### Data extract
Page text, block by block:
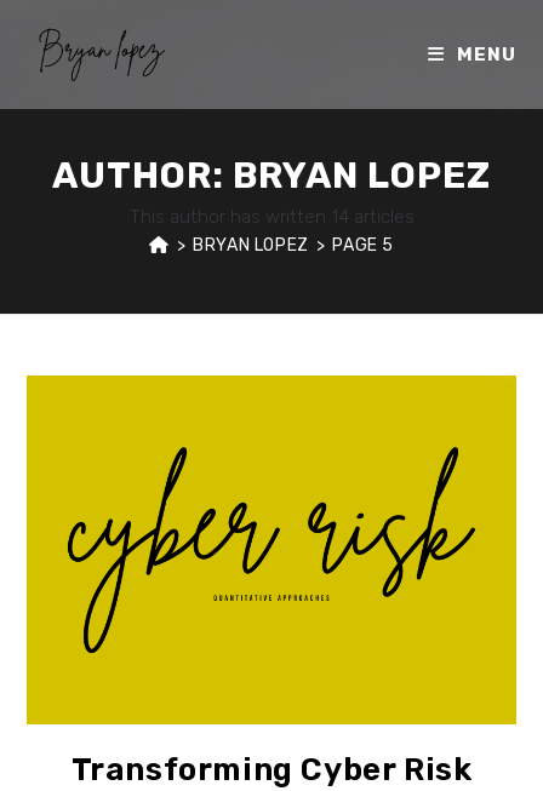
content
MENU
AUTHOR: BRYAN LOPEZ
This author has written 14 articles
> BRYAN LOPEZ > PAGE 5
Transforming Cyber Risk
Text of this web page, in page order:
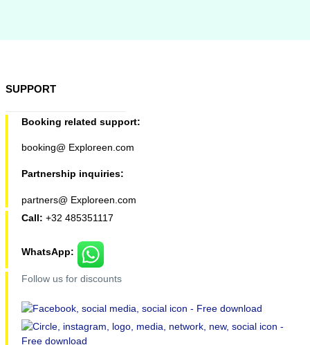
SUPPORT
Booking related support:
booking@ Exploreen.com
Partnership inquiries:
partners@ Exploreen.com
Call: +32 485351117
WhatsApp:
Follow us for discounts
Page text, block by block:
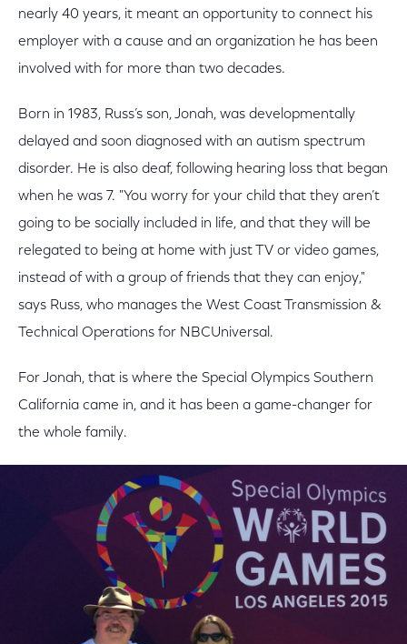
nearly 40 years, it meant an opportunity to connect his
employer with a cause and an organization he has been
involved with for more than two decades.
Born in 1983, Russ’s son, Jonah, was developmentally
delayed and soon diagnosed with an autism spectrum
disorder. He is also deaf, following hearing loss that began
when he was 7. "You worry for your child that they aren’t
going to be socially included in life, and that they will be
relegated to being at home with just TV or video games,
instead of with a group of friends that they can enjoy,"
says Russ, who manages the West Coast Transmission &
Technical Operations for NBCUniversal.
For Jonah, that is where the Special Olympics Southern
California came in, and it has been a game-changer for
the whole family.
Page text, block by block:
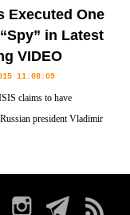
Executed One
in Latest
VIDEO
11:08:09
claims to have
president Vladimir
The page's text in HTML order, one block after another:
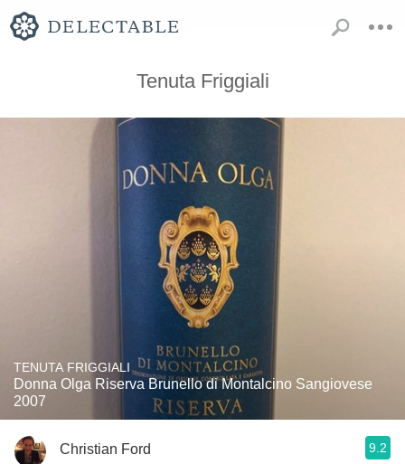
Tenuta Friggiali
TENUTA FRIGGIALI
Donna Olga Riserva Brunello di Montalcino Sangiovese
2007
Christian Ford 9.2
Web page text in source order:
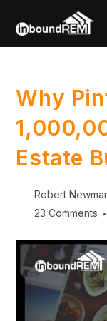
Why
Estate
Robert
23 Comments
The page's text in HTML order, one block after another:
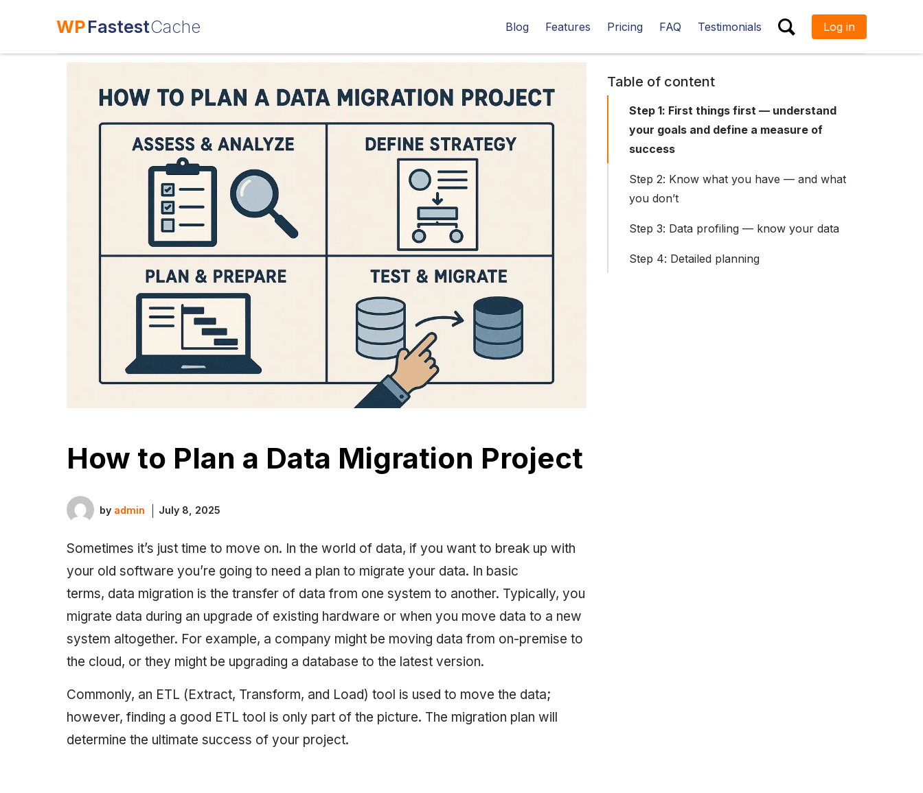
WPFastestCache Blog Features Pricing FAQ Testimonials Log in
Table of content
Step 1: First things first — understand
your goals and define a measure of
success
Step 2: Know what you have — and what
you don’t
Step 3: Data profiling — know your data
Step 4: Detailed planning
How to Plan a Data Migration Project
by admin July 8, 2025
Sometimes it’s just time to move on. In the world of data, if you want to break up with
your old software you’re going to need a plan to migrate your data. In basic
terms, data migration is the transfer of data from one system to another. Typically, you
migrate data during an upgrade of existing hardware or when you move data to a new
system altogether. For example, a company might be moving data from on-premise to
the cloud, or they might be upgrading a database to the latest version.
Commonly, an ETL (Extract, Transform, and Load) tool is used to move the data;
however, finding a good ETL tool is only part of the picture. The migration plan will
determine the ultimate success of your project.
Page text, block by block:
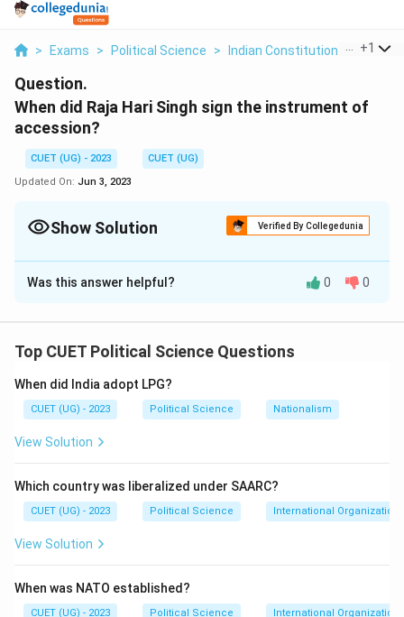
> Exams > Political Science > Indian Constitution At Work
+1
Question.
When did Raja Hari Singh sign the instrument of
accession?
CUET (UG) - 2023
CUET (UG)
Updated On: Jun 3, 2023
Show Solution Verified By Collegedunia
Solution and Explanation
26 October 1947
Accession on October 26, 1947. The Instrument of
Accession was a legal document through which the
princely states acceded to either India or Pakistan
following the partition of British India. By signing the
Instrument of Accession, Raja Hari Singh agreed to
princely state of Jammu and Kashmir into the Indian
Union.
Was this answer helpful? 0 0
Top CUET Political Science Questions
When did India adopt LPG?
CUET (UG) - 2023 Political Science Nationalism
View Solution
Which country was liberalized under SAARC?
CUET (UG) - 2023 Political Science International Organizations
View Solution
When was NATO established?
CUET (UG) - 2023 Political Science International Organizations
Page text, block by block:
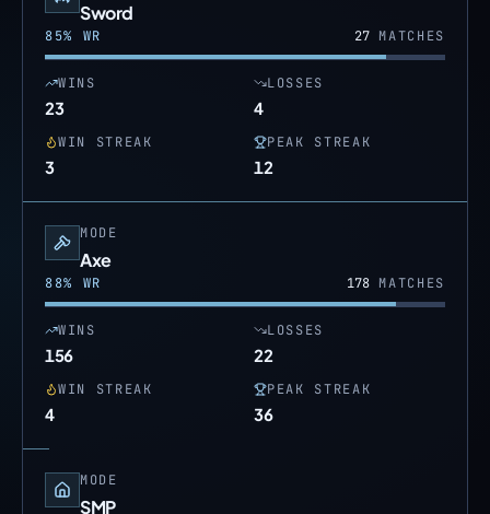
Sword
85% WR 27MATCHES
WINS
23
LOSSES
4
WIN STREAK
3
PEAK STREAK
12
MODE
Axe
88% WR 178MATCHES
WINS
156
LOSSES
22
WIN STREAK
4
PEAK STREAK
36
MODE
SMP
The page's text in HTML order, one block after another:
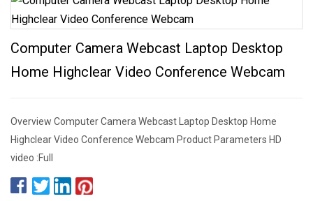
Computer Camera Webcast Laptop Desktop
Home Highclear Video Conference Webcam
Overview Computer Camera Webcast Laptop Desktop Home
Highclear Video Conference Webcam Product Parameters HD
video :Full

### Work to be completed
Reproduce only those lines of the entries above that run from the line with "Home Highclear Video Conference Webcam" to the final line.

### Task result
Home Highclear Video Conference Webcam
Overview Computer Camera Webcast Laptop Desktop Home
Highclear Video Conference Webcam Product Parameters HD
video :Full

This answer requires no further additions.